EXERCISE:
Pictures stay out. All the rest of the records must be repeated exactly.

GIVEN INFORMATION:
══════

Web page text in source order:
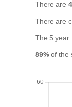
There are
There are
The 5 year
89% of the
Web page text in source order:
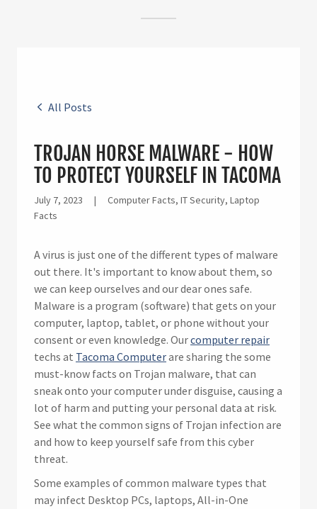
All Posts
TROJAN HORSE MALWARE - HOW
TO PROTECT YOURSELF IN TACOMA
July 7, 2023 |
Computer Facts, IT Security, Laptop
Facts
A virus is just one of the different types of malware
out there. It's important to know about them, so
we can keep ourselves and our dear ones safe.
Malware is a program (software) that gets on your
computer, laptop, tablet, or phone without your
consent or even knowledge. Ourcomputer repair
techs at Tacoma Computerare sharing the some
must-know facts on Trojan malware, that can
sneak onto your computer under disguise, causing a
lot of harm and putting your personal data at risk.
See what the common signs of Trojan infection are
and how to keep yourself safe from this cyber
threat.
Some examples of common malware types that
may infect Desktop PCs, laptops, All-in-One
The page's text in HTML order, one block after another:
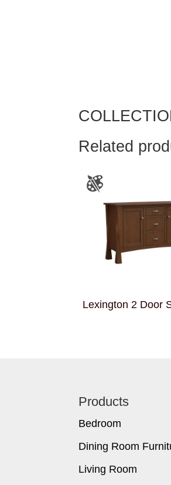
Related
Lexington 2 Door
Products
Bedroom
Dining Room
Living Room
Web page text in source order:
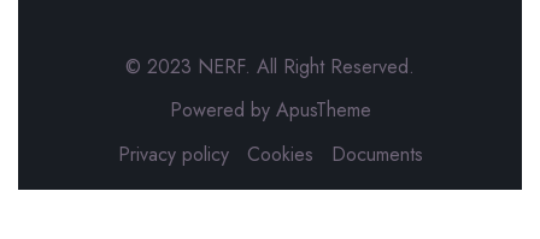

══════

ANSWER BOX:
Web page text in source order:
There are
There are
The 5 year
89% of the
Web page text in source order:
All Posts
TROJAN HORSE MALWARE - HOW
TO PROTECT YOURSELF IN TACOMA
July 7, 2023 |
Computer Facts, IT Security, Laptop
Facts
A virus is just one of the different types of malware
out there. It's important to know about them, so
we can keep ourselves and our dear ones safe.
Malware is a program (software) that gets on your
computer, laptop, tablet, or phone without your
consent or even knowledge. Ourcomputer repair
techs at Tacoma Computerare sharing the some
must-know facts on Trojan malware, that can
sneak onto your computer under disguise, causing a
lot of harm and putting your personal data at risk.
See what the common signs of Trojan infection are
and how to keep yourself safe from this cyber
threat.
Some examples of common malware types that
may infect Desktop PCs, laptops, All-in-One
The page's text in HTML order, one block after another:
Related
Lexington 2 Door
Products
Bedroom
Dining Room
Living Room
Web page text in source order:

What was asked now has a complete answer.